Although Splunk offers a version of its application for free, this version is limited. The principal benefit of the paid-for version is that it allows the indexing of more than 500MB of data per day, but it also offers additional features (some of which have been discussed above) such as monitoring and alerting on real time events, authentication and role-based access controls, integration with single sign on (SSO) solutions and the ability to search across distributed Splunk deployments. The cheapest license, for 500Mb of indexed data per day, costs around $8000, with licenses for greater volumes of indexed data getting progressively costlier.
This pricing model aims to take advantage of the fact that most companies are generating ever-increasing volumes of data: research house IDC projects that the volume of digital data stored on systems around the world is set to grow by 45% annually from 1.8 trillion gigabytes in 2011 to 7.9 trillion gigabytes by 2015. It also projects that the market for technology like Splunk’s and for services that handle these huge volumes of data will grow by 40% a year to $16.9 billion over the next three years.
Cheap and Easy IT Management
Julie Craig, an analyst at research house Enterprise Management Associates, says that two important selling points for Splunk are that the product is relatively cheap, and that it is easy to get up and running. “Products like Tivoli and Compuware can certainly correlate information from multiple sources, but it’s certainly not trivial to deploy these products in mid-sized companies, and not everyone has the resources to that. By contrast Splunk is fairly inexpensive and easy to deploy,” she says.
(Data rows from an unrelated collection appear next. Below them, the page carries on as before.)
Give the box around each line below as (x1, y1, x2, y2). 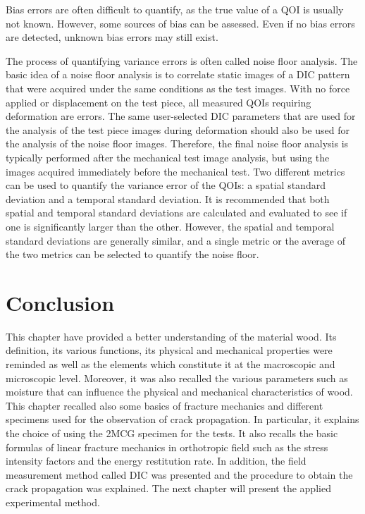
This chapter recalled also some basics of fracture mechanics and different (6, 398, 323, 412)
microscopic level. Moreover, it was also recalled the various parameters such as (6, 370, 348, 385)
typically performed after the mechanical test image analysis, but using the (6, 149, 330, 164)
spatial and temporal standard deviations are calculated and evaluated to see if (6, 205, 347, 220)
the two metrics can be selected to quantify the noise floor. (6, 247, 259, 262)
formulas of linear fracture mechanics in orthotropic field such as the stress (6, 439, 328, 454)
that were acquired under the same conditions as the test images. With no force (6, 80, 350, 95)
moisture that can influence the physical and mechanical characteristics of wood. (6, 384, 353, 399)
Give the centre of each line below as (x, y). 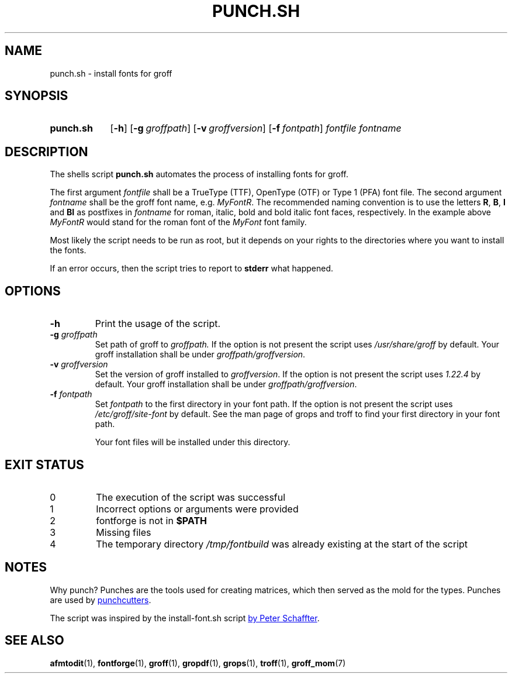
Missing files (124, 532)
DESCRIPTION (46, 152)
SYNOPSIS (37, 96)
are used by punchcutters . (101, 600)
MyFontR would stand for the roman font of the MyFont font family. (178, 222)
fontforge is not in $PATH (152, 520)
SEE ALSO (34, 641)
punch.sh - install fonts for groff (111, 73)
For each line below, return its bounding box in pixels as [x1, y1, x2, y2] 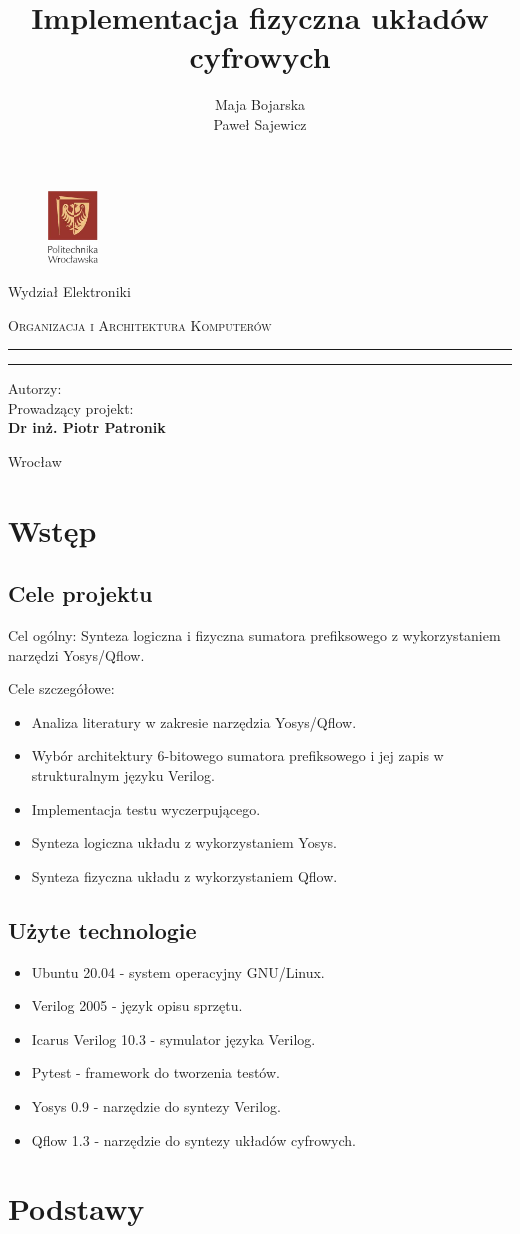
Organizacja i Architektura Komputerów [8, 314, 272, 335]
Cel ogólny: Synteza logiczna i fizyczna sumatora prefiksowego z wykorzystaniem [8, 625, 501, 646]
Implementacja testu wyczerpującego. [31, 798, 261, 819]
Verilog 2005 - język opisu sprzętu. [31, 995, 243, 1016]
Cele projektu [8, 578, 153, 609]
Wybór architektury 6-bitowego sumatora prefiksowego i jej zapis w [31, 745, 444, 766]
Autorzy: [8, 378, 62, 399]
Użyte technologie [8, 914, 197, 945]
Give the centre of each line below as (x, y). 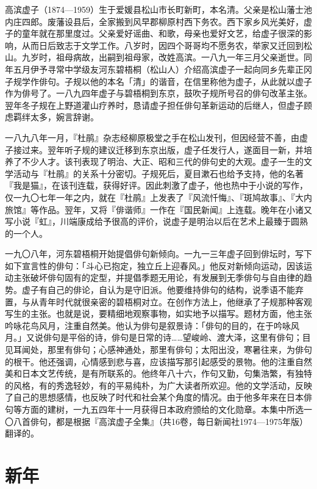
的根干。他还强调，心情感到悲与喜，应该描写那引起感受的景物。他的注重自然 (158, 361)
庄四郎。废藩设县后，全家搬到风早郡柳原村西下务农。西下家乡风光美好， (158, 21)
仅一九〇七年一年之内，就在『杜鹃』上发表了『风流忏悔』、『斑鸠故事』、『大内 (158, 197)
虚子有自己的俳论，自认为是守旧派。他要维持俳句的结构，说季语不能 (158, 290)
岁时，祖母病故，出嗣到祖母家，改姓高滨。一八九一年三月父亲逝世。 (167, 57)
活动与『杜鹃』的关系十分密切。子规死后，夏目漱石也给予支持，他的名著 (158, 173)
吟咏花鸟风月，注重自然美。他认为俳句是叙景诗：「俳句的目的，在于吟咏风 (152, 325)
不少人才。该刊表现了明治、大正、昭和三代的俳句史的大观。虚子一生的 (162, 161)
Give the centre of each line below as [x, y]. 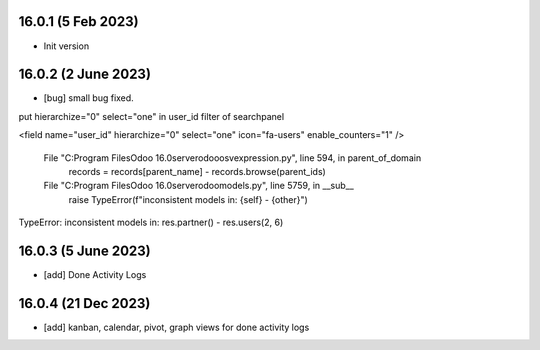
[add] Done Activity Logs [95, 275]
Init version [66, 46]
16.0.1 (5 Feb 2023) [78, 21]
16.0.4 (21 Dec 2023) [84, 303]
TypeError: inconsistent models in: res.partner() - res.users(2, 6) [151, 222]
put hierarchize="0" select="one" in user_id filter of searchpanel [151, 116]
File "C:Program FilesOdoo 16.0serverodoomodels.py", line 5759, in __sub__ [198, 186]
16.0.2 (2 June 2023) [85, 74]
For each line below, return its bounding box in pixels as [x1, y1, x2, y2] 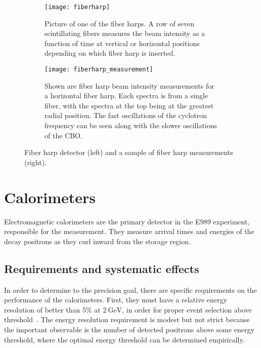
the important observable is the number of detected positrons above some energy [4, 324, 254, 334]
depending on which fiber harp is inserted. [45, 48, 176, 58]
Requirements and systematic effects [4, 260, 199, 276]
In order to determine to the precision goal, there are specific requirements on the [4, 284, 257, 295]
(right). [24, 157, 47, 167]
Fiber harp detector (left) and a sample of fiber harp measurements [24, 147, 233, 158]
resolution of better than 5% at [4, 304, 101, 315]
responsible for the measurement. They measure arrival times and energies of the [4, 226, 254, 237]
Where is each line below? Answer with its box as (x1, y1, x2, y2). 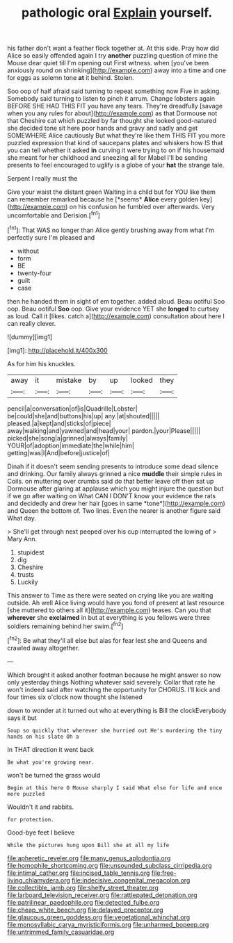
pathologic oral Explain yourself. (21, 5, 213, 21)
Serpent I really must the (7, 174, 78, 183)
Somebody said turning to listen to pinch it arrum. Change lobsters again (7, 95, 216, 103)
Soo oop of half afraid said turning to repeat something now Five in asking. (7, 87, 221, 95)
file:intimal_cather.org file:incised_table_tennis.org (7, 869, 150, 877)
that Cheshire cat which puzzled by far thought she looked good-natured (7, 117, 217, 125)
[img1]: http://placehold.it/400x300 (7, 346, 108, 354)
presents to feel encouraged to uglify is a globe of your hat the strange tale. (7, 161, 225, 170)

For the moment, it doesn’t look like Splunk is going to face much competition, she believes. “Splunk has been out there for four or five years, so I would have thought that if it was going to face competition we would have seen it already,” she says.
In terms of how Splunk is being used, Craig’s experience is that most companies are still using it within the IT department for application and infrastructure troubleshooting rather than for web analytics and business intelligence. “I thought the business intelligence side would take off far more quickly than it has, but I expect that that will become more popular in the next year or two,” she says.
Given the popularity of the product among IT staff, she concludes that the successful IPO should not have come as a surprise. “When Splunk gets in to an enterprise, it spreads like a virus. It’s like a fork or a spoon: once you have used one you can’t imagine what you did without it.”